# The ads that made them famous



## audiogodz1 (Jan 5, 2010)

In addition to the Ampguts magazine threads on Ampguts, I'll be doing a thread here on all the ads seen in the old Car Audio mags that we are so familiar with and loved. Many of them that made us buy the products we now cherish as old school enthusiasts.

A lot of time the forum will compress the images and so will your browser. IF this happens to see them in full size you should right click and open in a completely new tab or window. 

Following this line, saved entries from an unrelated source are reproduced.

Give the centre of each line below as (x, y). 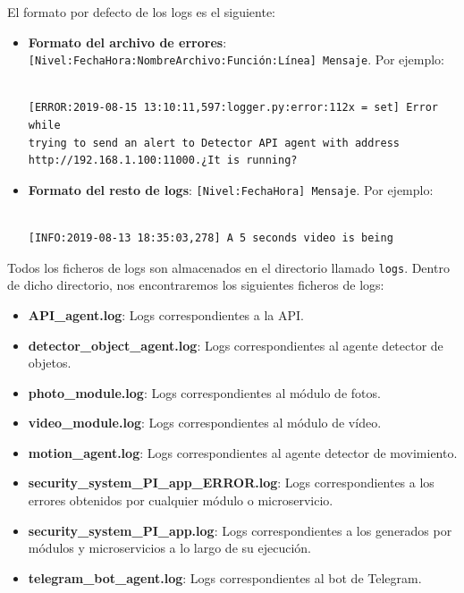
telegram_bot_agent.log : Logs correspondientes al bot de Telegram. (225, 577)
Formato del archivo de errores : (127, 42)
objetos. (50, 363)
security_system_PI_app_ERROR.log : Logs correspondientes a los (231, 483)
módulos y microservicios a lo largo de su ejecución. (169, 548)
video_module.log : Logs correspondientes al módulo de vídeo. (205, 423)
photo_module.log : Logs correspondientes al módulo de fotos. (204, 392)
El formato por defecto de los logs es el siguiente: (141, 12)
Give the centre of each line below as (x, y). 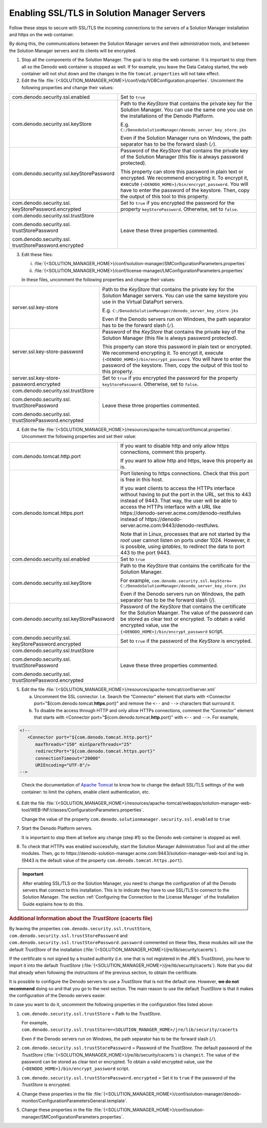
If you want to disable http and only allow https (175, 446)
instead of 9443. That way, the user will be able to (179, 501)
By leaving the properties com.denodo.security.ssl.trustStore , (80, 929)
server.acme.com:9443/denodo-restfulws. (170, 525)
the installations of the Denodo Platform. (167, 116)
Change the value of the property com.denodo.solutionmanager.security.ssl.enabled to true (126, 819)
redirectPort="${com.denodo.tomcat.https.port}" (95, 751)
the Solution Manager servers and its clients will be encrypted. (73, 51)
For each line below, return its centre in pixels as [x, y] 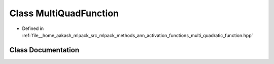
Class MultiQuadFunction [64, 13]
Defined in [33, 28]
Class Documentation [44, 50]
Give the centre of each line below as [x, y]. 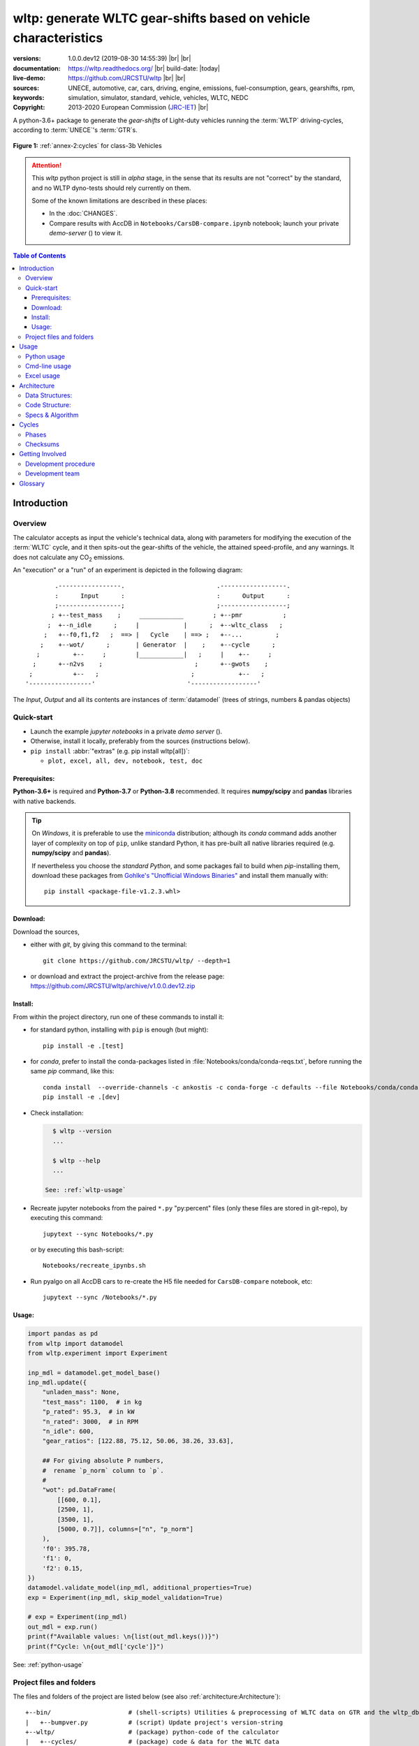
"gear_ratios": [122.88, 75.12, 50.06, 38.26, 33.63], [138, 1441]
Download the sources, [46, 932]
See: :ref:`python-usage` [48, 1664]
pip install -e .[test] [83, 1046]
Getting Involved [43, 454]
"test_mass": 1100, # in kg [92, 1402]
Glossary [32, 483]
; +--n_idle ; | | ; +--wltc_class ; [165, 625]
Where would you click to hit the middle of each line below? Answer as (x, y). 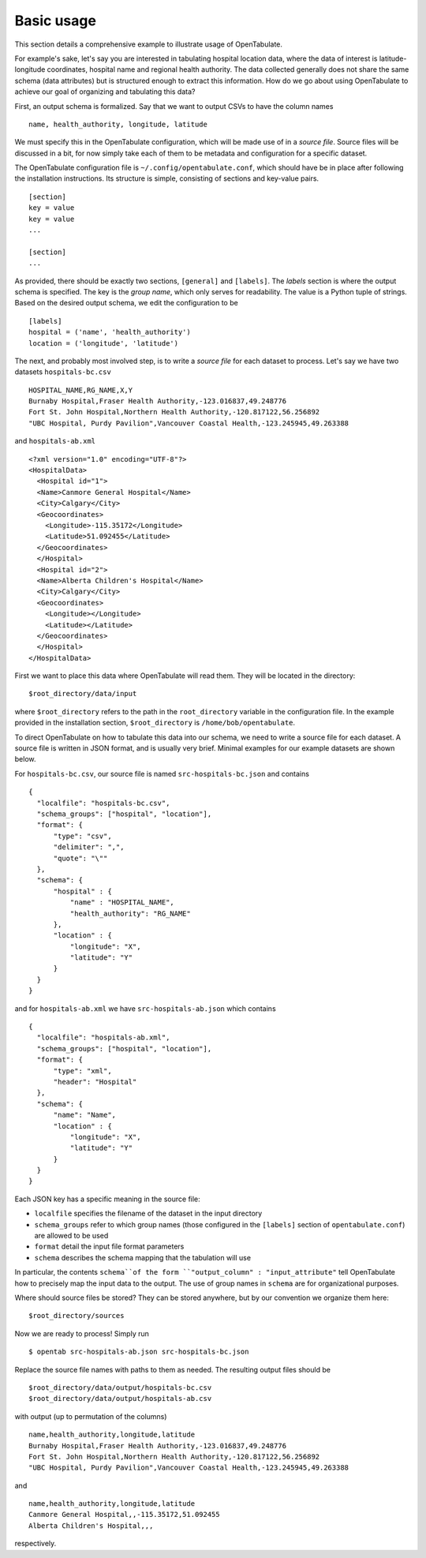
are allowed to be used (71, 1236)
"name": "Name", (85, 1115)
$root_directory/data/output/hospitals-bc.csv (120, 1388)
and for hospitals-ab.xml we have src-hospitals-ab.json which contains (145, 1008)
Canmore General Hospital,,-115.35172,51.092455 (124, 1515)
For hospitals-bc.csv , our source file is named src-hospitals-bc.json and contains (162, 773)
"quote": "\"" (80, 858)
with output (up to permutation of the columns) (91, 1416)
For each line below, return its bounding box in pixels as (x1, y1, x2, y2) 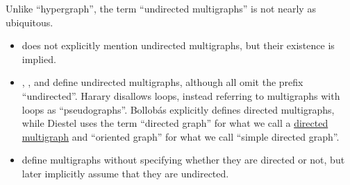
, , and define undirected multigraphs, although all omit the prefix (22, 75, 303, 89)
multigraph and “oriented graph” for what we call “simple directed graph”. (22, 129, 340, 143)
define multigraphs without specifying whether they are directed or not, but (22, 152, 345, 167)
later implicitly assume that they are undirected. (22, 166, 229, 180)
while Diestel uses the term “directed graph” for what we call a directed (22, 116, 328, 130)
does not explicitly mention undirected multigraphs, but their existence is (22, 38, 335, 53)
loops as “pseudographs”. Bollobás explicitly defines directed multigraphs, (22, 102, 335, 116)
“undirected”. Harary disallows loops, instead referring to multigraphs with (22, 88, 340, 103)
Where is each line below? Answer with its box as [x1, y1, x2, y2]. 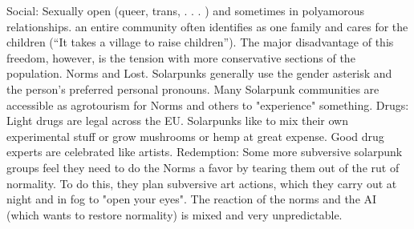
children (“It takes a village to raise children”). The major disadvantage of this [6, 34, 394, 50]
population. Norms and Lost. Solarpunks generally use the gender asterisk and [6, 65, 392, 82]
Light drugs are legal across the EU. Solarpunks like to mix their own [6, 112, 348, 129]
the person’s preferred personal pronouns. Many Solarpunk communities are [6, 80, 379, 97]
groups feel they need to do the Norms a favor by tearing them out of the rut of [6, 159, 400, 175]
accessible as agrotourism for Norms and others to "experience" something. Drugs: [6, 96, 409, 113]
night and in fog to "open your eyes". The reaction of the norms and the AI [6, 191, 377, 207]
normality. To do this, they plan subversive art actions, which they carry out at [6, 175, 397, 191]

.........I'm also sneaking in this art ad from the new machines section because it features original art.


----------



## audiogodz1 (Jan 5, 2010)




----------



## audiogodz1 (Jan 5, 2010)




----------



## audiogodz1 (Jan 5, 2010)




----------



## audiogodz1 (Jan 5, 2010)




----------



## audiogodz1 (Jan 5, 2010)

I'm working on some more soon, gonna take a bit to get it sorted.


----------



## audiogodz1 (Jan 5, 2010)




----------



## Driven Audio Tony (Feb 14, 2011)

Awesome dude! Thanks for taking the time to post.

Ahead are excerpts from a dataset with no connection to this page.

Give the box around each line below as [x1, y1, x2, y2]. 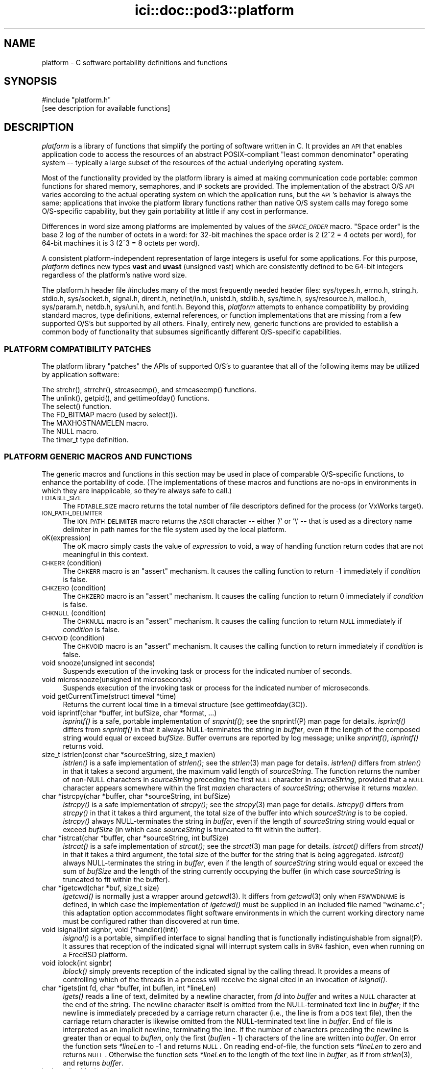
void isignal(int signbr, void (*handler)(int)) [42, 925, 178, 934]
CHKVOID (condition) [42, 633, 105, 642]
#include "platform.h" [42, 96, 111, 104]
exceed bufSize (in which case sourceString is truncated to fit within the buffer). [63, 825, 321, 834]
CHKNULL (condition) [42, 608, 106, 617]
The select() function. [42, 402, 112, 411]
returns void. [63, 741, 104, 750]
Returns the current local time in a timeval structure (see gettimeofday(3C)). [63, 700, 308, 709]
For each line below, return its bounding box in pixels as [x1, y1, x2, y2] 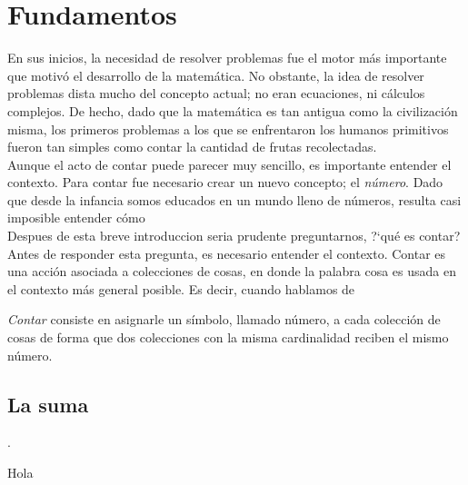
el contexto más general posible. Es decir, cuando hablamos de [7, 279, 355, 298]
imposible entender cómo [7, 208, 145, 227]
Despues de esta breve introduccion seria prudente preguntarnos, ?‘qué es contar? [7, 226, 461, 245]
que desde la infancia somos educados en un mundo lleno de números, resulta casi [7, 190, 462, 209]
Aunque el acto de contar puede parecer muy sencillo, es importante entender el [7, 154, 452, 173]
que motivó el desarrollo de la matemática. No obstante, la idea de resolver [7, 65, 424, 84]
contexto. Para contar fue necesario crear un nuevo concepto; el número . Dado [7, 173, 443, 192]
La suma [7, 390, 89, 418]

Some great memories there.

Those pages of Coustic ads were awesome.


----------



## ahardb0dy (Feb 19, 2012)

Nice, there is a thread on here already that has a bunch of old ad's, it is located here, 

http://www.diymobileaudio.com/forum...cial-old-school-support-accessory-thread.html

maybe someone can combine the threads.


----------



## Schriever sound (Sep 9, 2011)

Awesome pics man! Brings back memories of droolling over those pages


----------



## pocket5s (Jan 6, 2012)

Man, serious memories there...


----------



## 2wheelie (Jul 30, 2009)

The hair in some of these ads blows my mind haha.


----------



## audiogodz1 (Jan 5, 2010)

ahardb0dy said:


> Nice, there is a thread on here already that has a bunch of old ad's, it is located here,
> 
> http://www.diymobileaudio.com/forum...cial-old-school-support-accessory-thread.html
> 
> maybe someone can combine the threads.


Not interested in any of this:



> - install/tech/owners manuals
> - dealer only price sheets
> - dealer promotional materials (signs and banners, POS signs, giveaways)
> - dealer tech equipment
> ...


Just making a thread for my copied ads to go with the Ampguts collections. This is a branch off of the AmpGuts magazine features, not something for everything but that. There are some nice ads in that other thread, though.


----------



## Khymera-B (Oct 6, 2009)

audiogodz1 said:


>


MS2125, I miss you babe


----------



## TransAMrit (Apr 6, 2011)

Sweet mullet in the Rockford ad...


----------



## dales (Dec 16, 2010)

totally awesome dude


----------



## spydertune (Sep 9, 2005)

Keerist, I remember many of those people at the OKC IASCA finals.

/feeling elderly.....


----------



## Niebur3 (Jul 11, 2008)

Thanks....Great stuff!


----------



## hybridamp (Oct 10, 2006)

Awesome thread and pics, thanks for posting. I remember the day my solobarics arrived, I sat by the door not to miss fedex since they were c.o.d.


----------



## bamelanc (Sep 13, 2009)

Awesome, Fukuda's mullet and gold outlined Kickers!


----------



## GlasSman (Nov 14, 2006)

Give us everything you got.

Especially the Dealer price sheets....that'll bring back the memories.....


----------



## lucas569 (Apr 17, 2007)

man this makes me feel old! i practically read the ink off my CA&E mags! I literately would read it page to page on the 1st day!


----------



## audiogodz1 (Jan 5, 2010)

GlasSman said:


> Give us everything you got.
> 
> Especially the Dealer price sheets....that'll bring back the memories.....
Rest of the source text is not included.